EXERCISE DESCRIPTION
Look through the data below, and copy each line that carries the word "since".

PROVIDED ENTRIES
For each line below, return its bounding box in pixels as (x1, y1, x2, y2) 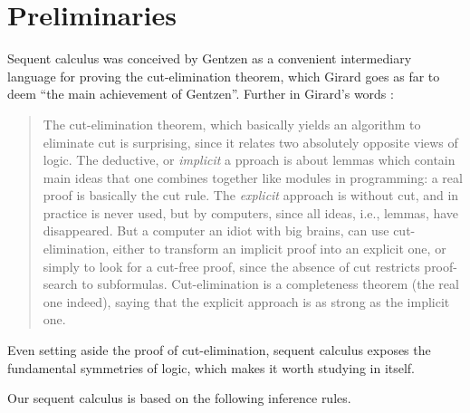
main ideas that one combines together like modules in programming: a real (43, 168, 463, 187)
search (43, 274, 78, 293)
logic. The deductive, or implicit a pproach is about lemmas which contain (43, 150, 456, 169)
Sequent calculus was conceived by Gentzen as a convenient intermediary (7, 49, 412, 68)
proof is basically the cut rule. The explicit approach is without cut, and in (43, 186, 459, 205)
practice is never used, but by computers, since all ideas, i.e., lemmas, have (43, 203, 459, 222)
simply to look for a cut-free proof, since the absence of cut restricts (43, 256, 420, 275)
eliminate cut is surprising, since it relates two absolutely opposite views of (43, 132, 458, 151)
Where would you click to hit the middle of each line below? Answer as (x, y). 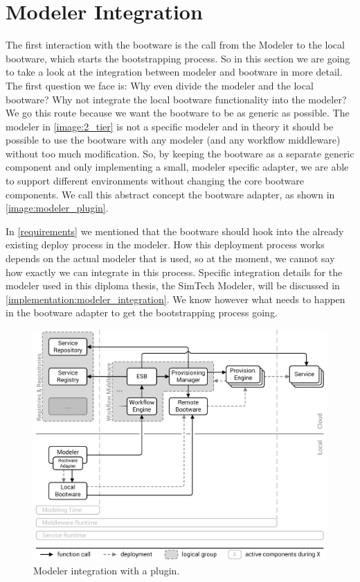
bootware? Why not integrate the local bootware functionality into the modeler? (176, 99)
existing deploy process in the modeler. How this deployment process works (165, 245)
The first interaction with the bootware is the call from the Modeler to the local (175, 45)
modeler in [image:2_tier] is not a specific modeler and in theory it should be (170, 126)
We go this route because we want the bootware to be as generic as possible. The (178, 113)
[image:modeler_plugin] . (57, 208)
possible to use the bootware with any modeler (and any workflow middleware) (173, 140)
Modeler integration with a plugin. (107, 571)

TASK OUTPUT
practice is never used, but by computers, since all ideas, i.e., lemmas, have (43, 203, 459, 222)
simply to look for a cut-free proof, since the absence of cut restricts (43, 256, 420, 275)
eliminate cut is surprising, since it relates two absolutely opposite views of (43, 132, 458, 151)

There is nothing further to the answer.